WASHINGTON-The ranking member of the Senate communications subcommittee on Tuesday hinted that he would like to abolish the bi-furcated way spectrum is managed in the United States.
“We should have just one entity and not be split between two agencies,” Sen. Conrad Burns (R-Mont.) told Jonathan Adelstein at his confirmation hearing to be a member of the Federal Communications Commission.
Adelstein refused to say whether he liked the idea of creating a new agency to take over the spectrum-management responsibilities of the FCC and the National Telecommunications and Information Administration noting only that “any change would require legislation.”
Currently the FCC manages the spectrum for commercial and non-federal government-mostly public safety-use and NTIA, a unit of the Department of Commerce, manages the spectrum for the federal government. There is significant sharing between federal and non-federal, commercial spectrum requiring coordination between the two agencies.

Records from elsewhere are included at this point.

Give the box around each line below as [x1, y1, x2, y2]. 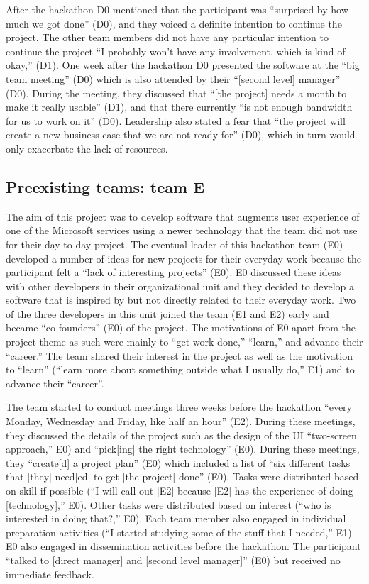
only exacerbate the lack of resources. [6, 141, 168, 155]
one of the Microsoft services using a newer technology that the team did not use [6, 223, 358, 238]
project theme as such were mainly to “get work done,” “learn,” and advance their [6, 334, 363, 349]
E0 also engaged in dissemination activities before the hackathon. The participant [6, 539, 361, 553]
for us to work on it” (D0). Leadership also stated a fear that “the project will [6, 113, 346, 128]
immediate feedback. [6, 566, 94, 581]
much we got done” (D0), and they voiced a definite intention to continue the [6, 16, 342, 31]
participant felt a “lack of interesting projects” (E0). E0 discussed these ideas [6, 265, 341, 280]
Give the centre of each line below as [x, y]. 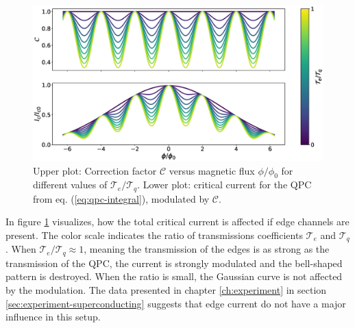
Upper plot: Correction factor [95, 170]
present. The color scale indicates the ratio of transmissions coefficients [154, 235]
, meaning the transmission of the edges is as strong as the [207, 249]
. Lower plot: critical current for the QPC [224, 185]
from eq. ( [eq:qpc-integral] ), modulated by [121, 198]
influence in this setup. [53, 317]
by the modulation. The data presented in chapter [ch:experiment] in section [166, 290]
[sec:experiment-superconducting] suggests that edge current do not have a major [176, 303]

Complicating matters is all of the innovative technologies-for example ultrawideband and third-generation wireless services-that have been developed recently requiring additional coordination between the FCC and NTIA. The coordination has not always been a smooth process and was downright messy in the cases of UWB and 3G.
Any change to the spectrum-management responsibilities of the two agencies is not expected to happen soon, acknowledged Burns. “We have started the ball rolling on spectrum-management reform. This is a huge issue. This will take a lot of study on how we should do it. … We will not get anything done this year. We are laying the groundwork,” he said.